Statistical analysis

The experimental data are presented as the mean ± standard deviation and were compared using analysis of variance, followed by post-hoc multiple comparison (Tukey's test) using SPSS software version 25 (IBM Corp.) The Student's t-test was performed to analyze the significance of differences between animal groups. P<0.05 was considered to indicate statistically significant differences. All the data, except the animal study, were obtained from three independent experiments.

Results

Formononetin decreases the viability of FaDu cells without affecting the viability of L929 mouse fibroblasts

L929 mouse fibroblasts, which were used as normal cells, were cultured in 5–50 µM formononetin for 24 h. The MTT assay was then performed to evaluate the cytotoxicity of formononetin. As shown in Fig. 2A, treatment with 5–25 µM formononetin did not significantly decrease the viability of L929 mouse fibroblasts; however, treatment with 50 µM formononetin decreased the viability of L929 mouse fibroblasts to 82±3% compared with the control (P<0.05). The relative cell viability was found to be 79±2, 65±3, 58±3 and 46±2% in FaDu cells treated with 5, 10, 25 and 50 µM formononetin, respectively (all P<0.01; Fig. 2B). These data demonstrate that formononetin induces FaDu cell death in a dose-dependent manner, and the IC50 value of formononetin was ~39.7 µM in FaDu cells. To confirm the viability of L929 mouse fibroblasts and FaDu cells treated with 10 or 25 µM formononetin for 24 h, a Live/Dead cell assay was performed, using green calcein AM and ethidium homodimer-1 to stain live and dead cells, respectively. As shown in Fig. 2C, almost all L929 cells treated with formononetin emitted green fluorescence following staining with green calcein AM, which stains live cells. However, FaDu cells exposed to formononetin emitted red fluorescence in a dose-dependent manner following staining with ethidium homodimer-1, which stains dead cells. Taken together, these findings indicate that formononetin at 10 and 25 µM induces FaDu cell death without affecting the viability of normal fibroblasts (Fig. 2A-C). Hence, 10 and 25 µM formononetin was used to treat FaDu cells in the present study.

Figure 2. Formononetin induced FaDu cell death by inducing apoptosis. (A) Formononetin at 5–25 µM did not affect the viability of L929 mouse fibroblasts. (B) The viability of FaDu cells decreased upon exposure to formononetin in a dose-dependent manner. (C) Formononetin induced the death of FaDu cells.
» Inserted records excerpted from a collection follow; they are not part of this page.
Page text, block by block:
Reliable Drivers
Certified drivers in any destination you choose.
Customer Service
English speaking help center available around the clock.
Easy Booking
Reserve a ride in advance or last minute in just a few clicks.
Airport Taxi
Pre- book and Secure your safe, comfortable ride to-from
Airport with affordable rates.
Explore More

Cells emitting green fluorescence are live cells stained by green calcein AM, whereas cells emitting red fluorescence are dead cells stained by ethidium homodimer-1. (D) Hematoxylin and eosin staining revealed that the number of FaDu cells with altered morphology (arrows; scale bar, 50 µm) was increased by formononetin. (E) DAPI staining revealed that the number of FaDu cells with nuclear condensation (arrows) was increased by formononetin. (F) DNA fragmentation was increased in FaDu cells treated with formononetin. (G) Formononetin increased the activity of caspase-3 and −7 in FaDu cells. *P<0.05, **P<0.01.
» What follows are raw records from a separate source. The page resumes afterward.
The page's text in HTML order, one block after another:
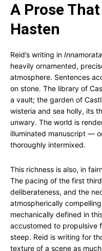
A Prose
Hasten
Reid’s writing in Innamorata
heavily ornamented,
atmosphere. Sentences
on stone. The library of
a vault; the garden of
wisteria and sea holly, its
unwary. The world is
illuminated manuscript —
thoroughly intermixed.
This richness is also, in
The pacing of the first
deliberateness, and the
atmospherically
mechanically defined in
accustomed to propulsive
steep. Reid is writing for
texture of a scene as
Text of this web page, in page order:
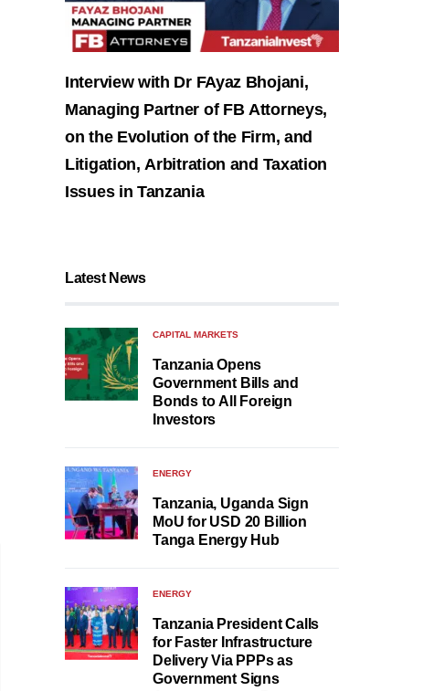
Interview with Dr FAyaz Bhojani,
Managing Partner of FB Attorneys,
on the Evolution of the Firm, and
Litigation, Arbitration and Taxation
Issues in Tanzania
Latest News
CAPITAL MARKETS
Tanzania Opens
Government Bills and
Bonds to All Foreign
Investors
ENERGY
Tanzania, Uganda Sign
MoU for USD 20 Billion
Tanga Energy Hub
ENERGY
Tanzania President Calls
for Faster Infrastructure
Delivery Via PPPs as
Government Signs
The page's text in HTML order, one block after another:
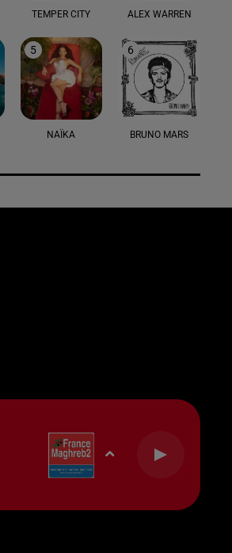
TEMPER CITY ALEX WARREN
5
NAÏKA
6
BRUNO MARS
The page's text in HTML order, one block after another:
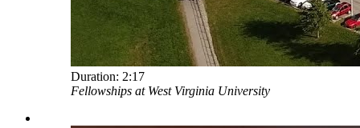
Duration: 2:17
Fellowships at West Virginia University

Formononetin induces apoptotic death in FaDu cells

To elucidate the cellular mechanism through which formononetin induces FaDu cell death, the formation of apoptotic bodies and morphological changes in FaDu cells treated with formononetin were observed following H&E staining. As shown in Fig. 2D, the number of FaDu cells was progressively reduced with increasing concentrations of formononetin. Furthermore, morphological changes similar to apoptotic body formation, including outward membrane bulges and shrinkage, were observed in FaDu cells treated with formononetin. Therefore, to determine whether formononetin-induced FaDu cell death is due to apoptosis, DAPI staining was performed to detect nuclear condensation, a typical feature of apoptosis. As shown in Fig. 2E, the number of FaDu cells with condensed nuclei increased upon exposure to formononetin in a dose-dependent manner. Moreover, genomic DNA fragmentation, another characteristic of apoptosis, was increased in FaDu cells treated with formononetin, as shown in Fig. 2F (arrows). As shown in Fig. 2G, the number of FaDu cells emitting green fluorescence due to the cleavage of the cell permeable fluorogenic substrate PhiPhiLux-G1D2 by cleaved caspase-3 increased significantly in a dose dependent manner in the presence of formononetin.
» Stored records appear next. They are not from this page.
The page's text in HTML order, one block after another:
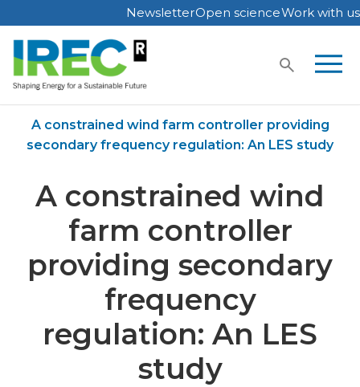
Skip
to
content
NewsletterOpen scienceWork with us
A constrained wind farm controller providing
secondary frequency regulation: An LES study
A constrained wind
farm controller
providing secondary
frequency
regulation: An LES
study
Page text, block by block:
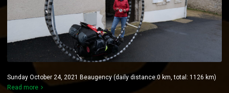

FACS analysis using Annexin V and PI staining was subsequently performed to confirm formononetin-induced apoptosis of FaDu cells. As shown in Fig. 3, the relative rates of cell death were 19.58 and 42.56% in FaDu cells treated with 10 and 25 µM formononetin for 24 h, respectively. Furthermore, the early- and late-stage apoptotic cell populations were 13.76 and 31.6% in FaDu cells treated with 10 and 25 µM formononetin for 24 h, respectively. Therefore, the FACS analysis indicated that formononetin induces cell death by increasing the population of apoptotic FaDu cells. These data strongly suggest that formononetin induces apoptotic cell death in FaDu cells in a dose-dependent manner.

Figure 3. The apoptotic cell population increased in FaDu cells treated with formononetin. FaDu cells were treated with 10 and 25 µM formononetin for 24 h. Thereafter, FACS analysis using propidium iodide and Annexin V staining was performed to measure the apoptotic population.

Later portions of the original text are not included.